Less successful, we thought, was this conversion of a Mk1 to a balcony end, to make a sort of observation coach. It's on the end of the dining coach rake. It's touristy, rather than heritage. Has it contributed to the success of the dining train? As far as we can make out, most dining trains are well booked anyway.
Services on our day were one steam, one diesel. The steamer was 73 156...
Pedestrians are welcome to walk down this path and cross the line by the signal to approach it.
Before boarding our train, we made use of the facilities, this time the legit gents.
These too were pretty much original, with tiled cubicles and wood frames, the whole thing lit by a big lantern (a sort of greenhouse) on top.
We moved off a a cracking pace. Speaking as a passenger the line didn't offer that much to see, and this line too suffered from creeping housing estates, like the GWSR.
The southern terminus is a small new build, not bad but much much more modest than Loughborough. The original station was attached to the bridge visible in the background.
Our steamer ran round, we set off north again.
Frantic texting with the 5 NR travellers - where are you?
'We're heading south on the diesel hauled train'
'Dang, us here are heading north on the steamer!'
We got off at Rothley (pronounced Roathly, who knew?) to feed our hunger from a cafe known to be located there. We liked the fare, a baked potato with a good spud, a strong Italian coffee, and a tasty tiffin.
As we stood in the doorway, the diesel hauled train went by, and we got a wave from some hot looking GWSR PWay people....
|An original urinal, on two levels.|
|GCR type steps (compare with Broadway type)|
At Rothley, as we waited for the next train to take us back to Loughborough, we had a mooch around some of the facilities. They were fascinating. Just look at the parcels office, located under the steps. It was a goldmine of ancient stuff, but all carefully chosen to fit in. Behind the camera was the room underneath the road, which was a mess room (with people munching in it, we didn't want to pry). But standing in the doorway we couldn't help but notice this working gas lamp. How do they do it?
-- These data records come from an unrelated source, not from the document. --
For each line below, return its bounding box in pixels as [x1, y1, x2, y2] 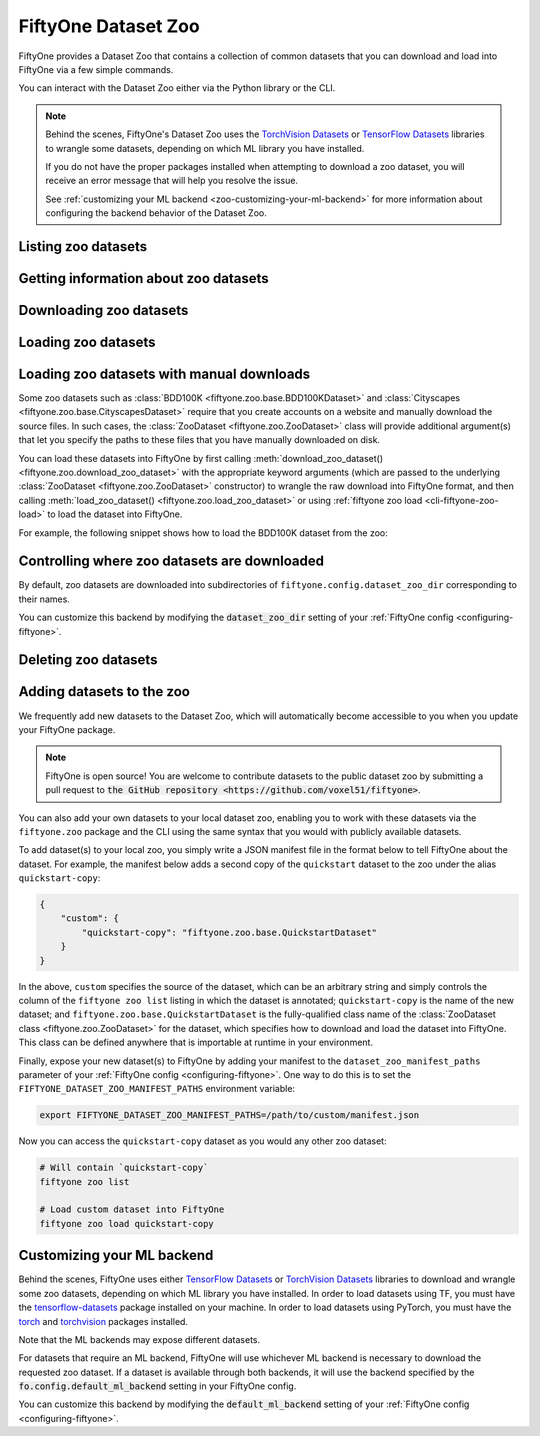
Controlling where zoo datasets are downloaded [18, 553, 325, 570]
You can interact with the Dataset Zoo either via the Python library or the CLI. [18, 82, 336, 94]
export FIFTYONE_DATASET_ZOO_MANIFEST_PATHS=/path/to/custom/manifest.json [39, 1110, 420, 1121]
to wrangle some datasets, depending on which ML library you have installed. [45, 142, 365, 154]
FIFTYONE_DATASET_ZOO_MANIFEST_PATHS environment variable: [18, 1083, 295, 1095]
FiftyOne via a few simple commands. [18, 63, 174, 75]
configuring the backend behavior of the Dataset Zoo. [45, 207, 267, 219]
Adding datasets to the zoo [18, 683, 190, 700]

There even were some boxes of extra mantles stacked up on top. Straight out of a film set, but available to you, dear customer, on the simple purchase of a GCR return ticket.
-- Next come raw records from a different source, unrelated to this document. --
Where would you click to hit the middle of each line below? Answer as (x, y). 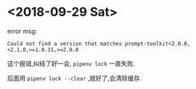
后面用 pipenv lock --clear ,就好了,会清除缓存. (74, 78)
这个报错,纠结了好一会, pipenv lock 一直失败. (71, 63)
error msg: (22, 31)
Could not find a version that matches (65, 43)
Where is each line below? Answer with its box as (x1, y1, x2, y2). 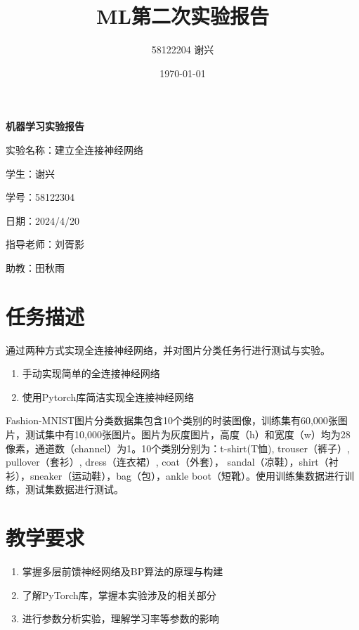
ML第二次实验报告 (96, 1, 269, 30)
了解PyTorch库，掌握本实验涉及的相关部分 (22, 587, 216, 602)
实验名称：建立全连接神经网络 (6, 142, 143, 157)
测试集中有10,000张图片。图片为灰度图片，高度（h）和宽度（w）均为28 (25, 426, 351, 441)
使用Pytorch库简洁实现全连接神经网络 (22, 389, 195, 404)
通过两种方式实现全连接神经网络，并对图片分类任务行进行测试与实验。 (6, 342, 330, 357)
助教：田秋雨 (6, 260, 65, 275)
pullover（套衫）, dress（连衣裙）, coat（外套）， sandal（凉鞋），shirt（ (6, 454, 329, 469)

And the GCR has double track, doesn't it?
We tested this out of our window, and yes, it's true, here comes the other train, hauled by a class 25. They don't cross at stations, but midway, along the line.
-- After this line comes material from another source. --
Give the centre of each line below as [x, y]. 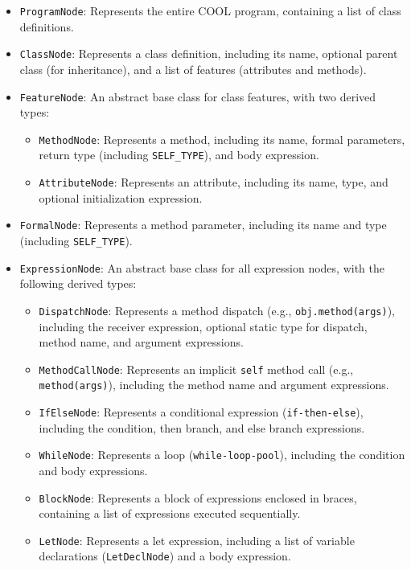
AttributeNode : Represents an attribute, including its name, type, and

As PWayers we couldn't help but notice the very old wooden sleepered track with spiked base plates. Is that original, prior to the purchase?
Back at Loughborough, we watched our loco 73 156 run round, and take water.
The water arrangements were interesting, as a parachute type tank was used, which itself was not mains fed but supplied by this larger Braithwaite tank on the ground.
As 73 156 drank from the parachute tank, the little red flag on the ground here went up as the tank emptied to resupply the parachute tank. It then slowly went down again as it filled itself up from the mains afterwards. Interesting.
There's talk about water at Broadway again, after initial rejections during the build.
Q: What loco boiler is this? Your blogger guessed Bulleid pacific.
A: Wrong! It's a Brit. (we consulted a friendly employee, who was kind enough to set us right).
Did you know?
So this is the big shed they have to move, to get the track through to the missing link. It's bang in the middle of the old trackbed.
Meanwhile, back in that lovely Loughborough station... let's have some tea.
This is their cafe, in one of the many original rooms on the main, central platform.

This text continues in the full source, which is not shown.